Stored records
--*--

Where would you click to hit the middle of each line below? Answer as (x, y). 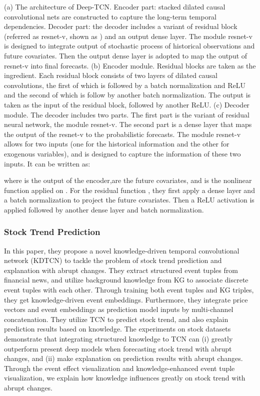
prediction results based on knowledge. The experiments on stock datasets (117, 329)
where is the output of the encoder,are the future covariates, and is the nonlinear (128, 180)
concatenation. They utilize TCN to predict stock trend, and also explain (116, 319)
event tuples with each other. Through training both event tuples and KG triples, (129, 290)
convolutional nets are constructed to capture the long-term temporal (110, 16)
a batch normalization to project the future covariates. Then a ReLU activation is (129, 200)
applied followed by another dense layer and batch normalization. (104, 209)
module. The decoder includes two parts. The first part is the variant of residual (127, 114)
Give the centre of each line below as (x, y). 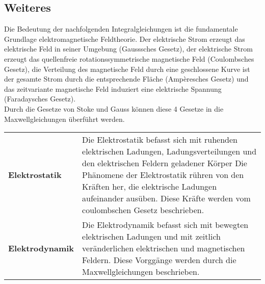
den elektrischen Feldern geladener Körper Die (165, 163)
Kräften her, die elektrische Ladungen (150, 187)
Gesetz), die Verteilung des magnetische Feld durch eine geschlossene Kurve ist (127, 69)
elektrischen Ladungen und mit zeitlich (151, 237)
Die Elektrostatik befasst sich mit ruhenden (160, 140)
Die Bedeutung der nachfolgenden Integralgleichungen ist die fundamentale (121, 29)
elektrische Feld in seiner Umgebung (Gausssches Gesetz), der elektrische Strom (129, 49)
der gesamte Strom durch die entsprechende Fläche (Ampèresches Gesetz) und (126, 79)
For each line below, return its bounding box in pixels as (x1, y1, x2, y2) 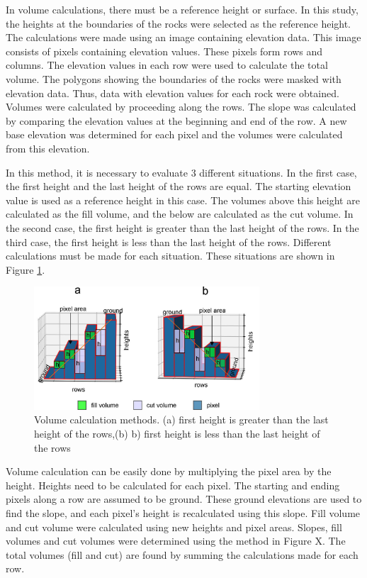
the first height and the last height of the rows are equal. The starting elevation (6, 179, 351, 194)
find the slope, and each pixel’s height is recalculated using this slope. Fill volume (6, 506, 361, 521)
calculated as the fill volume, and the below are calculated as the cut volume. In (6, 206, 354, 221)
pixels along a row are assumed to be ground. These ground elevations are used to (6, 491, 362, 506)
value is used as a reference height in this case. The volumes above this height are (6, 192, 360, 207)
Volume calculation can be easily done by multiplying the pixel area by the (6, 464, 332, 479)
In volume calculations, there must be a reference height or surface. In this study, (6, 2, 358, 16)
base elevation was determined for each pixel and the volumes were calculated (6, 127, 343, 142)
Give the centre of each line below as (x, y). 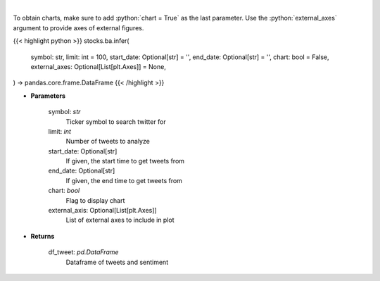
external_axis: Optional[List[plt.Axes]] (103, 211)
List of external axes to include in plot (120, 220)
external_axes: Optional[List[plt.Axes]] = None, (99, 66)
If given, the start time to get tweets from (125, 161)
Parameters (48, 96)
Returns (43, 236)
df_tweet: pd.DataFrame (83, 252)
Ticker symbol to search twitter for (116, 121)
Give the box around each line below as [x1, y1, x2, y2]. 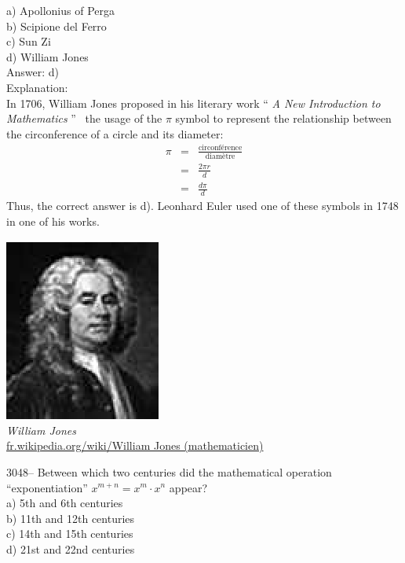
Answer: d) [6, 64, 60, 80]
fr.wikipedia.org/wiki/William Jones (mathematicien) [6, 437, 264, 454]
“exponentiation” [6, 479, 88, 495]
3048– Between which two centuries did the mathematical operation [6, 463, 332, 480]
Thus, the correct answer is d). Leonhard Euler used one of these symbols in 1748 [6, 197, 399, 213]
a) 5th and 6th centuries [6, 495, 123, 511]
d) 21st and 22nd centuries [6, 540, 135, 557]
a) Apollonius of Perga [6, 2, 115, 18]
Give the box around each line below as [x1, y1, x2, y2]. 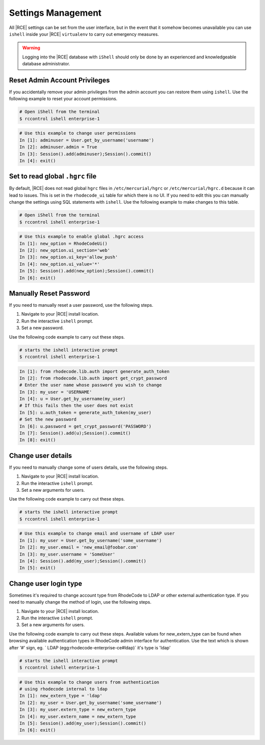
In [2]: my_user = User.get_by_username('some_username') [19, 700, 162, 705]
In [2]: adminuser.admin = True [19, 144, 98, 150]
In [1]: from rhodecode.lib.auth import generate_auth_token [19, 369, 170, 374]
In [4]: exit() [19, 158, 56, 163]
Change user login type [9, 579, 82, 587]
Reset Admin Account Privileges [9, 76, 110, 84]
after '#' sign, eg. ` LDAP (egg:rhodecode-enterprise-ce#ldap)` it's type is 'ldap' [9, 644, 171, 650]
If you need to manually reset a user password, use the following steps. [9, 302, 154, 308]
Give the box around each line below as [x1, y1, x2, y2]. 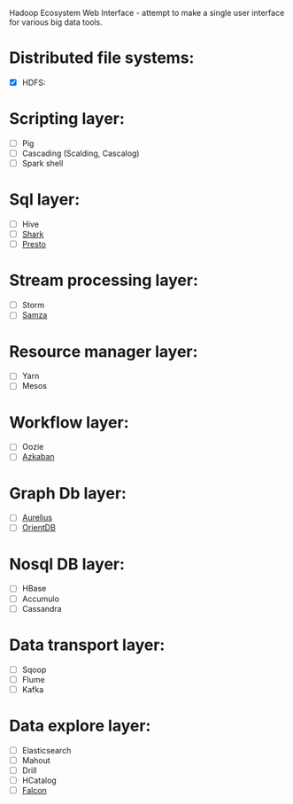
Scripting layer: [9, 109, 126, 129]
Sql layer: [9, 189, 81, 210]
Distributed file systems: [9, 48, 195, 68]
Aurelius [21, 513, 53, 523]
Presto [21, 239, 47, 250]
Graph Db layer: [9, 483, 127, 503]
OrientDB [21, 522, 56, 533]
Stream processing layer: [9, 270, 199, 290]
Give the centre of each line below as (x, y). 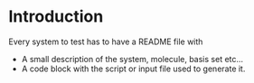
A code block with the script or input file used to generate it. (133, 69)
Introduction (56, 17)
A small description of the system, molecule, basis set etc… (132, 59)
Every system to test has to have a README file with (106, 41)
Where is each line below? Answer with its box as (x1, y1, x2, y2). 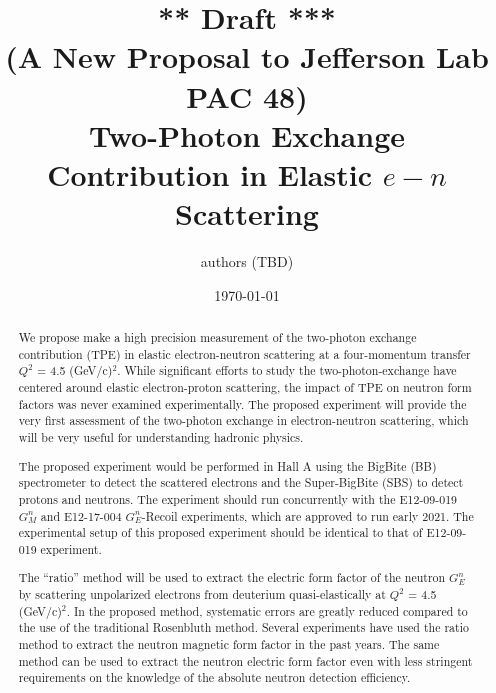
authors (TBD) (200, 251, 294, 272)
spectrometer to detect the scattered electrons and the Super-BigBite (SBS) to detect (18, 474, 464, 491)
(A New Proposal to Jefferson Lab (5, 36, 489, 77)
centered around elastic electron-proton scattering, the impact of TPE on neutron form (18, 379, 472, 396)
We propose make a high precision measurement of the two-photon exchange (18, 329, 417, 346)
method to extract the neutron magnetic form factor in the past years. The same (18, 635, 440, 652)
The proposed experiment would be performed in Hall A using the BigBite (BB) (18, 457, 437, 474)
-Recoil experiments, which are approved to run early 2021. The (141, 507, 474, 524)
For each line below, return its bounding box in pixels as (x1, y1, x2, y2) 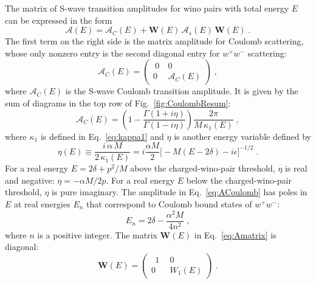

--*--

Nothing but the lines above from the one containing "Answer: d) [6, 64, 60, 80]" through the one containing "3048– Between which" should appear in the answer, each repeated exactly.

Answer: d) [6, 64, 60, 80]
fr.wikipedia.org/wiki/William Jones (mathematicien) [6, 437, 264, 454]
“exponentiation” [6, 479, 88, 495]
3048– Between which two centuries did the mathematical operation [6, 463, 332, 480]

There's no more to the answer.